Saved entries
=== Section Start ===

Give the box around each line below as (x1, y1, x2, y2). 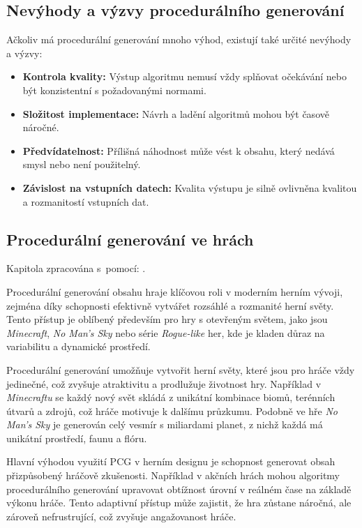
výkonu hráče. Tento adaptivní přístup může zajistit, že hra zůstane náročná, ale (6, 495, 352, 510)
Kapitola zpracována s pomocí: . (6, 261, 146, 276)
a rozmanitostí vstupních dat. (22, 194, 149, 209)
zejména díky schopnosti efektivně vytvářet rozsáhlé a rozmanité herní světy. (6, 298, 334, 312)
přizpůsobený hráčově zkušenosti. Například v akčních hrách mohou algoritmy (6, 468, 340, 483)
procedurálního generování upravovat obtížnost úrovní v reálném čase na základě (6, 481, 352, 496)
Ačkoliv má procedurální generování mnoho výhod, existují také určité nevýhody (6, 32, 352, 47)
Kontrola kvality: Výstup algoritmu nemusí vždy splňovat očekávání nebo (22, 69, 347, 84)

=== Section End ===

Output each line above exactly. Skip the images.

= Solution for this problem =
Give the box around each line below as (x1, y1, x2, y2). 
výkonu hráče. Tento adaptivní přístup může zajistit, že hra zůstane náročná, ale (6, 495, 352, 510)
Kapitola zpracována s pomocí: . (6, 261, 146, 276)
a rozmanitostí vstupních dat. (22, 194, 149, 209)
zejména díky schopnosti efektivně vytvářet rozsáhlé a rozmanité herní světy. (6, 298, 334, 312)
přizpůsobený hráčově zkušenosti. Například v akčních hrách mohou algoritmy (6, 468, 340, 483)
procedurálního generování upravovat obtížnost úrovní v reálném čase na základě (6, 481, 352, 496)
Ačkoliv má procedurální generování mnoho výhod, existují také určité nevýhody (6, 32, 352, 47)
Kontrola kvality: Výstup algoritmu nemusí vždy splňovat očekávání nebo (22, 69, 347, 84)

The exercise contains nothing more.